The other implication is documentation. Runbooks for AI incidents need to cover questions traditional runbooks don't ask: What is the last-known-good prompt version? What's the current model version and when did it last update? What's the baseline quality score for this feature, and what's the current score? Is the retrieval pipeline returning relevant results? These need to be answerable at 2am without a PhD in ML — which means they need to be instrumented, not manually checked.

The Shift That Changes Everything

The mental model underlying traditional incident response is: something broke, find the change that broke it, revert the change.
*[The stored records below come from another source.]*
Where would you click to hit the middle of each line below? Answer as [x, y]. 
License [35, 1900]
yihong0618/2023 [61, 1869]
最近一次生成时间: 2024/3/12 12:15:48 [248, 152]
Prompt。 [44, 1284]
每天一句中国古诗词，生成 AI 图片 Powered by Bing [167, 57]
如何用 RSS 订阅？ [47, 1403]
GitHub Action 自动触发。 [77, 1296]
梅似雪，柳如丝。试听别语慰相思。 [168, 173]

This works because traditional systems are deterministic and observable. You can reason from symptoms to cause.

LLM incidents require a different mental model: something drifted, identify the layer it drifted in, and apply the appropriate lever. The symptoms are behavioral, the cause is probabilistic, and the fix is often about narrowing the distribution of outputs rather than patching a specific bug.

The teams that handle AI incidents well are the ones that accepted this difference early. They built behavioral baselines before they needed them, treated prompts like deployable artifacts with version history, instrumented real-time cost rate rather than daily summaries, and staffed on-call with a range of expertise. None of this is especially exotic engineering. It's just applying the discipline of production operations to a system that doesn't behave like the systems that discipline was designed for.